(Dataset entries)
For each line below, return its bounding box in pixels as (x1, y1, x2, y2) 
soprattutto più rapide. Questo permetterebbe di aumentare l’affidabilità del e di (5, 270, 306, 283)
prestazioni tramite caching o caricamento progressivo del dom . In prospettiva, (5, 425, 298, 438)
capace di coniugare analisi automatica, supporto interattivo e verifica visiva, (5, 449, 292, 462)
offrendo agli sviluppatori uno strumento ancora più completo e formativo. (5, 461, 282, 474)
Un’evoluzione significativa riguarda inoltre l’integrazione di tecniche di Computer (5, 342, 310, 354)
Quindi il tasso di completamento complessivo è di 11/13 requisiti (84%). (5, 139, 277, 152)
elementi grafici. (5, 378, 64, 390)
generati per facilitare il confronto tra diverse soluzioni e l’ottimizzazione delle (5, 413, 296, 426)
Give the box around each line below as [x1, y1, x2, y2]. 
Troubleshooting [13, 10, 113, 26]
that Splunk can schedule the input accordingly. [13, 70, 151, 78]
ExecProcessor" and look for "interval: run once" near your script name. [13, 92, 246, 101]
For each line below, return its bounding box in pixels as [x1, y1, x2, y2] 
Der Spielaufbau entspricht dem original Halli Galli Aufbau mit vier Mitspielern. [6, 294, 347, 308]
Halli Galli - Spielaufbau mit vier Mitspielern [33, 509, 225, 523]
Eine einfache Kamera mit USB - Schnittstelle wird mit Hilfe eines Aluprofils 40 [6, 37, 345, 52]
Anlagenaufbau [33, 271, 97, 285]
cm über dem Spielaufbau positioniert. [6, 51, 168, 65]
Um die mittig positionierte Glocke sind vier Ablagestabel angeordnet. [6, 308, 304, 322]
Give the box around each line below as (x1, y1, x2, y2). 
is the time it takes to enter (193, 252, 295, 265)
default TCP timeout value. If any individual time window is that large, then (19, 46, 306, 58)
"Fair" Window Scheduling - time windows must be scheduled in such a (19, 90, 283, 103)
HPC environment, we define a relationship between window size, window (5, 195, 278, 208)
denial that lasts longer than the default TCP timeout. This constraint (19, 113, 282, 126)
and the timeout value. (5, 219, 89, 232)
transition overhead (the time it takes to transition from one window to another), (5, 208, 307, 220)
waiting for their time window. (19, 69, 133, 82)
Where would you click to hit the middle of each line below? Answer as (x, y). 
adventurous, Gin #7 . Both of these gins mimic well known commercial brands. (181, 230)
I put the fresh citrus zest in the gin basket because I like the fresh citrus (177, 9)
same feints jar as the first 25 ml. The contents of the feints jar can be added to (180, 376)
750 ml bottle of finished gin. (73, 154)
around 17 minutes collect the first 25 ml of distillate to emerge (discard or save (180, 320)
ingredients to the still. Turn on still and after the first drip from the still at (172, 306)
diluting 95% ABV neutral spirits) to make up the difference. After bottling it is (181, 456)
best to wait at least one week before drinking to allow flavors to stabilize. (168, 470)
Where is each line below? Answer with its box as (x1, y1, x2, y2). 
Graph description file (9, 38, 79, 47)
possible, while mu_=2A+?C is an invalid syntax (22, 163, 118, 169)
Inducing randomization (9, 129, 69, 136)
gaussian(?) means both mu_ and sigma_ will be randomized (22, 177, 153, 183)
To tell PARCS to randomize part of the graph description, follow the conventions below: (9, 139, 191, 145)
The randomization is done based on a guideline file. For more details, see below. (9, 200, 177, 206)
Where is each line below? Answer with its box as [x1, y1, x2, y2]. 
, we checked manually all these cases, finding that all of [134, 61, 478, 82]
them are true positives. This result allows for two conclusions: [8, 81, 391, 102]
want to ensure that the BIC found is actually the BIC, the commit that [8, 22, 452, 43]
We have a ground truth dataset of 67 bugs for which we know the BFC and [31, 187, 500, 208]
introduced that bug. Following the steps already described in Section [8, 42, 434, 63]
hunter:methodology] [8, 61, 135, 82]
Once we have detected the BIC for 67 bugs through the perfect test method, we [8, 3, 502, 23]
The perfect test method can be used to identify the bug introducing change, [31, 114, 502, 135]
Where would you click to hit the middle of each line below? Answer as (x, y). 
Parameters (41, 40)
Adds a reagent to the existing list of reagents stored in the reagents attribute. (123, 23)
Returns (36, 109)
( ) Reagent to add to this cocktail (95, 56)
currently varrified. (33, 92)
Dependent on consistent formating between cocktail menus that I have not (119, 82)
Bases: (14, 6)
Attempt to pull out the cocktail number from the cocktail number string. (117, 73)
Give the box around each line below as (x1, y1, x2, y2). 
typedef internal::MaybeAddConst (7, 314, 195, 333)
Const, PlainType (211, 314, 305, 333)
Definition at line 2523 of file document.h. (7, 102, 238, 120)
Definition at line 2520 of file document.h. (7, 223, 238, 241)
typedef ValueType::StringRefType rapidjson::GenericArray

**TASK GOAL**
In exact wording, restate the lines of the data above from the first through the one holding "is the time", and stop after that line.

**RESPONSE BOX**
For each line below, return its bounding box in pixels as (x1, y1, x2, y2) 
soprattutto più rapide. Questo permetterebbe di aumentare l’affidabilità del e di (5, 270, 306, 283)
prestazioni tramite caching o caricamento progressivo del dom . In prospettiva, (5, 425, 298, 438)
capace di coniugare analisi automatica, supporto interattivo e verifica visiva, (5, 449, 292, 462)
offrendo agli sviluppatori uno strumento ancora più completo e formativo. (5, 461, 282, 474)
Un’evoluzione significativa riguarda inoltre l’integrazione di tecniche di Computer (5, 342, 310, 354)
Quindi il tasso di completamento complessivo è di 11/13 requisiti (84%). (5, 139, 277, 152)
elementi grafici. (5, 378, 64, 390)
generati per facilitare il confronto tra diverse soluzioni e l’ottimizzazione delle (5, 413, 296, 426)
Give the box around each line below as [x1, y1, x2, y2]. 
Troubleshooting [13, 10, 113, 26]
that Splunk can schedule the input accordingly. [13, 70, 151, 78]
ExecProcessor" and look for "interval: run once" near your script name. [13, 92, 246, 101]
For each line below, return its bounding box in pixels as [x1, y1, x2, y2] 
Der Spielaufbau entspricht dem original Halli Galli Aufbau mit vier Mitspielern. [6, 294, 347, 308]
Halli Galli - Spielaufbau mit vier Mitspielern [33, 509, 225, 523]
Eine einfache Kamera mit USB - Schnittstelle wird mit Hilfe eines Aluprofils 40 [6, 37, 345, 52]
Anlagenaufbau [33, 271, 97, 285]
cm über dem Spielaufbau positioniert. [6, 51, 168, 65]
Um die mittig positionierte Glocke sind vier Ablagestabel angeordnet. [6, 308, 304, 322]
Give the box around each line below as (x1, y1, x2, y2). 
is the time it takes to enter (193, 252, 295, 265)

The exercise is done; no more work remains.